### [Task objective]
Copy the lines below exactly. Start at the first and finish with the line containing "Through the specification".

*** Opening Records provided ***

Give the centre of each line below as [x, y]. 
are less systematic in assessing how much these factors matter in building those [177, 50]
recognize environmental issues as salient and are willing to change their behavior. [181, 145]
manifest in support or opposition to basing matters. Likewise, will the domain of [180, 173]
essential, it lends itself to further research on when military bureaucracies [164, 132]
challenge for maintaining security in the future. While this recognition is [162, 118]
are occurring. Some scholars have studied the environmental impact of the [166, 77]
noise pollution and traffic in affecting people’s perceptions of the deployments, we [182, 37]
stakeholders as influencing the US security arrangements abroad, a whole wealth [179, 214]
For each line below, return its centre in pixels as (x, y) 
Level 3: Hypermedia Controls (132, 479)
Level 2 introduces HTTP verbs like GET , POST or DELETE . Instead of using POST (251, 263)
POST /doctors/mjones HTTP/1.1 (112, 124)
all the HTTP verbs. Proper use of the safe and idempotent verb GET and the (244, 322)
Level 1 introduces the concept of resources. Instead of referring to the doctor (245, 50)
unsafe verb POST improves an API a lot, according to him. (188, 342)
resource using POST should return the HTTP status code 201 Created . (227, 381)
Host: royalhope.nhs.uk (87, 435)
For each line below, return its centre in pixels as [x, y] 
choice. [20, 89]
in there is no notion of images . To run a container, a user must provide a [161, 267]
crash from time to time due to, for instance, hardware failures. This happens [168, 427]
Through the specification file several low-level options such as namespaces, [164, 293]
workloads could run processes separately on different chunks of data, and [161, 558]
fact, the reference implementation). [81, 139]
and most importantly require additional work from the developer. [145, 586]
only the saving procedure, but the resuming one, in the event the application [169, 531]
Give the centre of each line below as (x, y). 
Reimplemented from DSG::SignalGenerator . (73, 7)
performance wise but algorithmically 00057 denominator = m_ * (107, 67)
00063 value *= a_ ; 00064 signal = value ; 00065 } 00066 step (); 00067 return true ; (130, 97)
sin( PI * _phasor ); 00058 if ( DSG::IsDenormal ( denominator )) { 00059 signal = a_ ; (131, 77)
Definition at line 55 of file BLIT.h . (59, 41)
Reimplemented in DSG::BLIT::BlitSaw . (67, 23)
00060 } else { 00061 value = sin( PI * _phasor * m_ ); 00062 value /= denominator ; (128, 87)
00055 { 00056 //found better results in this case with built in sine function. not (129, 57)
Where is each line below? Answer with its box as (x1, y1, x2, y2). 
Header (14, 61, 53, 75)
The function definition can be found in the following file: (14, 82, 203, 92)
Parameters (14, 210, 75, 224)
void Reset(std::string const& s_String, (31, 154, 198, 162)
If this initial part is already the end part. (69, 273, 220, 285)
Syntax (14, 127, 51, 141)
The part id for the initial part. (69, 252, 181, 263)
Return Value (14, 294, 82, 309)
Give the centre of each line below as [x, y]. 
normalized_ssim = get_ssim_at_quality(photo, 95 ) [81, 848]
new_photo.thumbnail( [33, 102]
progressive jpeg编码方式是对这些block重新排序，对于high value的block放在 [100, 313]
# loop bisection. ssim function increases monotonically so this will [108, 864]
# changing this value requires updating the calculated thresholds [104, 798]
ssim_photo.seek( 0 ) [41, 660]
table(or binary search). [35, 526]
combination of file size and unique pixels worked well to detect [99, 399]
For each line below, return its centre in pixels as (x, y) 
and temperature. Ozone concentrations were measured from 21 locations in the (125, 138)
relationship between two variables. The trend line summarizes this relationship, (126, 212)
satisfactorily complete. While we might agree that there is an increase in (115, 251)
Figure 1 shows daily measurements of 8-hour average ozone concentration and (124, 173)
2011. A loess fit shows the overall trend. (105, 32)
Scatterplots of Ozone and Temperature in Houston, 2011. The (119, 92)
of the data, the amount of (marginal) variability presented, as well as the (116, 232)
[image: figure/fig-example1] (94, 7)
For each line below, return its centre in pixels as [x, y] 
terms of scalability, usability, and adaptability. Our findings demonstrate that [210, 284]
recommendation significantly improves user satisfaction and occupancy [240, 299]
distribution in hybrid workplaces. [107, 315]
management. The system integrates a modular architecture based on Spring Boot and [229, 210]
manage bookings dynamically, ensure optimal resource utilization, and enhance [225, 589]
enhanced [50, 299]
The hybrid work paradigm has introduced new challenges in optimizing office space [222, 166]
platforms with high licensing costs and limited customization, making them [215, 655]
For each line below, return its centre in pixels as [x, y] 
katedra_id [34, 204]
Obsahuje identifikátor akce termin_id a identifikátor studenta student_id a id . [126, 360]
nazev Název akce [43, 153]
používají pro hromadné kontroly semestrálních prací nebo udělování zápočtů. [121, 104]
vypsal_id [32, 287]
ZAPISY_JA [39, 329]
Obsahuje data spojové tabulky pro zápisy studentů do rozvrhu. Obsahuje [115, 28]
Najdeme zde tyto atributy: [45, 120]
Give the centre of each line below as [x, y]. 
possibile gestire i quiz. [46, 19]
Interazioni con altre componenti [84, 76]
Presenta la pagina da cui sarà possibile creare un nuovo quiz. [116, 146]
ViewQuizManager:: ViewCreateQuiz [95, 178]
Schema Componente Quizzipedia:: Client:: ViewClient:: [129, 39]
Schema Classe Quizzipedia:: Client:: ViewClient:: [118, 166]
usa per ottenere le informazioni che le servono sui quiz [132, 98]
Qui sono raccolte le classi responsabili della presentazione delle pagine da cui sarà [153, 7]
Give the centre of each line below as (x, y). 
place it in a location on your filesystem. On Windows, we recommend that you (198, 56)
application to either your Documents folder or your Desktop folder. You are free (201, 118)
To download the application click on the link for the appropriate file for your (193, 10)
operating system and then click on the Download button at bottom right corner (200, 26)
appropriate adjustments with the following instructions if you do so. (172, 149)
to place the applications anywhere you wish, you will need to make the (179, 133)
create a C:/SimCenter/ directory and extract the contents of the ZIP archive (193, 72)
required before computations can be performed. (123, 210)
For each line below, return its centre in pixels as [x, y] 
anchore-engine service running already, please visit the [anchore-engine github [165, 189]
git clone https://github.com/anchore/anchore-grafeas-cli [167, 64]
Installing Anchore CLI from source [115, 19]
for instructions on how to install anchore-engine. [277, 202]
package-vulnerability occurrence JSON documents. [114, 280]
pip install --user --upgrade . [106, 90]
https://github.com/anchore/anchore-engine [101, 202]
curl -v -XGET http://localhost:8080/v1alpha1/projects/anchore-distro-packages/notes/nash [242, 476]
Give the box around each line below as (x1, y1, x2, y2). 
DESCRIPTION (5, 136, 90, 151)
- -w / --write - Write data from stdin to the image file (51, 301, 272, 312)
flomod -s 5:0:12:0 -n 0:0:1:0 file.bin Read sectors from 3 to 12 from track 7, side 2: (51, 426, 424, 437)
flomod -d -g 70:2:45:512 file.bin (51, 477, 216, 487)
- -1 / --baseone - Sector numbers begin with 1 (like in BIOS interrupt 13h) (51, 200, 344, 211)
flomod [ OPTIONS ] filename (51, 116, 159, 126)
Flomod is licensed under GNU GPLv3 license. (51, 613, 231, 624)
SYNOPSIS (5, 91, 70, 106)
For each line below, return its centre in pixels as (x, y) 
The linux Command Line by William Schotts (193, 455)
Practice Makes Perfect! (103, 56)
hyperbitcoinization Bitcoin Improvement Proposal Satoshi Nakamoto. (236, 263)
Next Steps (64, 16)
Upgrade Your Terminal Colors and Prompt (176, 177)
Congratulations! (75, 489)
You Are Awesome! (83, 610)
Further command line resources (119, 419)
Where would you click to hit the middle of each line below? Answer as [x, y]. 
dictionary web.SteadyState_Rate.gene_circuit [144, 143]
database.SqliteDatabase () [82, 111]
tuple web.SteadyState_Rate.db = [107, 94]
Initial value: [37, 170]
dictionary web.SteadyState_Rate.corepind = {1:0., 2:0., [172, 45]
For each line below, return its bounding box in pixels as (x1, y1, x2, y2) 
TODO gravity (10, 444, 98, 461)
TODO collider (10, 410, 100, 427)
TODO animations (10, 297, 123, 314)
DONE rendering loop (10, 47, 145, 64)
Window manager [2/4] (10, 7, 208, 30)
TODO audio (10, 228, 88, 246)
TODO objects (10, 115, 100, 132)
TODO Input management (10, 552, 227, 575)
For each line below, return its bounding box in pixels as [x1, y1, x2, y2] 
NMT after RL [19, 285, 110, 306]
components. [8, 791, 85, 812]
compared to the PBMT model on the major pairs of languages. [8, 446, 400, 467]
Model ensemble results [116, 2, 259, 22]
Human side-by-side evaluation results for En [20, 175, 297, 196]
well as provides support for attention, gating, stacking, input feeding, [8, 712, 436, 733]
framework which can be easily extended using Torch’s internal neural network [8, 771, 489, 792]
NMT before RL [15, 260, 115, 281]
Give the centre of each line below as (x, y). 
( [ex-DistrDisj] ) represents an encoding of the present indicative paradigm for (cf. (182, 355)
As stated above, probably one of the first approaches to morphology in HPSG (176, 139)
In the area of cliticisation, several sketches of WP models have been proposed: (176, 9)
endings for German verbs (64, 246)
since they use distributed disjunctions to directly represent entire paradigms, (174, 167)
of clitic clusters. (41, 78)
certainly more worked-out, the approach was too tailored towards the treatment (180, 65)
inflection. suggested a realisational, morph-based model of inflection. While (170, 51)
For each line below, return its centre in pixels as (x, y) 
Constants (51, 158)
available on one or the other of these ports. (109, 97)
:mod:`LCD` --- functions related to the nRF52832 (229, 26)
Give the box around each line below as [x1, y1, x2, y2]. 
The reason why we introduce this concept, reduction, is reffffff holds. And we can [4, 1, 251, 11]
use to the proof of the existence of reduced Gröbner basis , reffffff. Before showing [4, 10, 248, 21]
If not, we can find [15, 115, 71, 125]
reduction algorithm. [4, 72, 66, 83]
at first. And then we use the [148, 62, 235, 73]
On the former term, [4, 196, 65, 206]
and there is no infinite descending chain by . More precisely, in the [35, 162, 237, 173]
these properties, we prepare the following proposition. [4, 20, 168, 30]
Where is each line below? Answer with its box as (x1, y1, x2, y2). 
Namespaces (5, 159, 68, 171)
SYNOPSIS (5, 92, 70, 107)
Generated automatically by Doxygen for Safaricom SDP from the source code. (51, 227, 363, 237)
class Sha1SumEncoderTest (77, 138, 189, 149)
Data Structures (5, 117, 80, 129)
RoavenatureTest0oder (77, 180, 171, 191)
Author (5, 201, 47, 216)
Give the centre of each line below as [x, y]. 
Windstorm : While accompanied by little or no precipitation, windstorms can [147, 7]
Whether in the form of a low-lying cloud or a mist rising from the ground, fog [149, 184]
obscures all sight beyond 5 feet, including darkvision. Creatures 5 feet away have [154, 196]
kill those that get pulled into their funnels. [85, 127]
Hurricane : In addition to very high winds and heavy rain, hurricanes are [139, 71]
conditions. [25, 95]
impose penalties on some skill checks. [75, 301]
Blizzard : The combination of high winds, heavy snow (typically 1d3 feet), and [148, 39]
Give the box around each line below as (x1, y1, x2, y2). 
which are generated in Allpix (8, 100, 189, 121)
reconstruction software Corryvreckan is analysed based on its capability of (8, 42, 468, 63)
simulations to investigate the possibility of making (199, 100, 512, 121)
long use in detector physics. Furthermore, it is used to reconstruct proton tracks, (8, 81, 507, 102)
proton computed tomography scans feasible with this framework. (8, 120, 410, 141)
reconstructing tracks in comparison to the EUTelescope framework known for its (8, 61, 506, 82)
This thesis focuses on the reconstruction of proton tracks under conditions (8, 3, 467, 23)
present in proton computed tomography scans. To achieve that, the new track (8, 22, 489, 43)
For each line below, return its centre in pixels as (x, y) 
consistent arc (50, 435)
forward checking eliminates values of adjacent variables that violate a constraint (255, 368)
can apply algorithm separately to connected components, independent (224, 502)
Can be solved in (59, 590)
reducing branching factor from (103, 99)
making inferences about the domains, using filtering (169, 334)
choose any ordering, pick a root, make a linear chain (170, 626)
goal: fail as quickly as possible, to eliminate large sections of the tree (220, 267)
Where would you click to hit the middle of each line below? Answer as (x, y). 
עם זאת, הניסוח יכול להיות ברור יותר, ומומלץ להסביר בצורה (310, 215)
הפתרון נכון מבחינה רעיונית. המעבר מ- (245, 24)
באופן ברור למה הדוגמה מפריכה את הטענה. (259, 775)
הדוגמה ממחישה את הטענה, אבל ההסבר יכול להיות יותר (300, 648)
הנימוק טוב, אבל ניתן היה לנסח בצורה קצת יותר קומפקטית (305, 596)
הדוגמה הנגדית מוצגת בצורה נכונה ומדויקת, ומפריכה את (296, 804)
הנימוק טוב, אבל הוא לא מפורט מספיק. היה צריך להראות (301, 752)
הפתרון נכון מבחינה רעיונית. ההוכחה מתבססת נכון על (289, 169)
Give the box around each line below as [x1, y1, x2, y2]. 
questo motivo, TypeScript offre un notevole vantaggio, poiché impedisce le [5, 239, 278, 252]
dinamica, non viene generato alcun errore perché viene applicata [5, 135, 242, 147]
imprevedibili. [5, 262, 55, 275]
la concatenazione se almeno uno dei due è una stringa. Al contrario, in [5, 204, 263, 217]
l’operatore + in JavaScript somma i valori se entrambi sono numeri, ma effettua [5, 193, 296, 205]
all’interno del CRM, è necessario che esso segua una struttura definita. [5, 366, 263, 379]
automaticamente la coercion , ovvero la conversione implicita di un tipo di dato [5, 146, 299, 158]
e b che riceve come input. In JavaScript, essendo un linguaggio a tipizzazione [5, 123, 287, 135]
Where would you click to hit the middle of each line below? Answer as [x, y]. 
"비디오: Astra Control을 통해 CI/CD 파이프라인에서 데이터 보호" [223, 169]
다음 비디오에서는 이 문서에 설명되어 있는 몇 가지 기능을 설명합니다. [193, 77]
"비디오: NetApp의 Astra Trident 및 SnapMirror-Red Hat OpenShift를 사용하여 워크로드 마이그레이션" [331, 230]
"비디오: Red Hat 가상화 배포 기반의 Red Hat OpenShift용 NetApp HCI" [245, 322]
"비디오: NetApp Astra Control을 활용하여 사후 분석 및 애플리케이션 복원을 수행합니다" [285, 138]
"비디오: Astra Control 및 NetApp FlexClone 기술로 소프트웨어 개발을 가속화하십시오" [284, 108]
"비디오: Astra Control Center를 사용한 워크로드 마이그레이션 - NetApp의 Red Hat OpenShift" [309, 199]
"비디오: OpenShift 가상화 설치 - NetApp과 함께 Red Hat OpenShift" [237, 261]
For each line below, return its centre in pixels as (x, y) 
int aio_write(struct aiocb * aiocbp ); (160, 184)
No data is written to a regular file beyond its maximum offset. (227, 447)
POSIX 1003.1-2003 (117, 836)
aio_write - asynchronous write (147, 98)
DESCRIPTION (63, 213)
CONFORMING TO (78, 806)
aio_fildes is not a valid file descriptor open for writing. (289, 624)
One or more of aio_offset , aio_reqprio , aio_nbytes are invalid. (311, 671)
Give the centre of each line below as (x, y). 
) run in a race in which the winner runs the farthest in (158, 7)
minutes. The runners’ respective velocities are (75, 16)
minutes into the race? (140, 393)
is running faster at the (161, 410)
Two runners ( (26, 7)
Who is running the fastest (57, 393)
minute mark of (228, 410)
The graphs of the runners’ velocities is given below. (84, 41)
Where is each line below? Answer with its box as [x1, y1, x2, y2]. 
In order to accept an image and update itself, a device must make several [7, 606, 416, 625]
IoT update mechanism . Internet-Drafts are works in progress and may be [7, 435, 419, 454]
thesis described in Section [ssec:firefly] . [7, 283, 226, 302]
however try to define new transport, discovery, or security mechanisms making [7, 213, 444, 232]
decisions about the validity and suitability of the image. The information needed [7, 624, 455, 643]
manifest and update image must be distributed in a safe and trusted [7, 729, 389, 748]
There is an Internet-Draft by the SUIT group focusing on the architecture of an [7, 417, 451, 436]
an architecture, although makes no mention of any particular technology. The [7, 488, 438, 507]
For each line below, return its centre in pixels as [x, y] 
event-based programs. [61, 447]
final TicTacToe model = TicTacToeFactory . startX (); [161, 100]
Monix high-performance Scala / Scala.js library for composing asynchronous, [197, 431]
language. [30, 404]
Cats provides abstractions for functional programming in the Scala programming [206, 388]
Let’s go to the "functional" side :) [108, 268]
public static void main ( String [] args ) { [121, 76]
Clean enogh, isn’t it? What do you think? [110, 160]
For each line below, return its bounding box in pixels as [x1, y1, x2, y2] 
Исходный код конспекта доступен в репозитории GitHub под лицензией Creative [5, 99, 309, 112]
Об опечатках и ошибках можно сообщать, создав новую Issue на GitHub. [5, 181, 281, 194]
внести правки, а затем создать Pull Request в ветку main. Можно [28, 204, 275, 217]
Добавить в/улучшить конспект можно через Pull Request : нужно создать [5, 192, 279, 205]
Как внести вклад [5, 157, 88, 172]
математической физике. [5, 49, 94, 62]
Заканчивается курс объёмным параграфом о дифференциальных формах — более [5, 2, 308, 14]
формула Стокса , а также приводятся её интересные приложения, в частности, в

*** Closing Records provided ***

### [Output of the exercise]
Give the centre of each line below as [x, y]. 
are less systematic in assessing how much these factors matter in building those [177, 50]
recognize environmental issues as salient and are willing to change their behavior. [181, 145]
manifest in support or opposition to basing matters. Likewise, will the domain of [180, 173]
essential, it lends itself to further research on when military bureaucracies [164, 132]
challenge for maintaining security in the future. While this recognition is [162, 118]
are occurring. Some scholars have studied the environmental impact of the [166, 77]
noise pollution and traffic in affecting people’s perceptions of the deployments, we [182, 37]
stakeholders as influencing the US security arrangements abroad, a whole wealth [179, 214]
For each line below, return its centre in pixels as (x, y) 
Level 3: Hypermedia Controls (132, 479)
Level 2 introduces HTTP verbs like GET , POST or DELETE . Instead of using POST (251, 263)
POST /doctors/mjones HTTP/1.1 (112, 124)
all the HTTP verbs. Proper use of the safe and idempotent verb GET and the (244, 322)
Level 1 introduces the concept of resources. Instead of referring to the doctor (245, 50)
unsafe verb POST improves an API a lot, according to him. (188, 342)
resource using POST should return the HTTP status code 201 Created . (227, 381)
Host: royalhope.nhs.uk (87, 435)
For each line below, return its centre in pixels as [x, y] 
choice. [20, 89]
in there is no notion of images . To run a container, a user must provide a [161, 267]
crash from time to time due to, for instance, hardware failures. This happens [168, 427]
Through the specification file several low-level options such as namespaces, [164, 293]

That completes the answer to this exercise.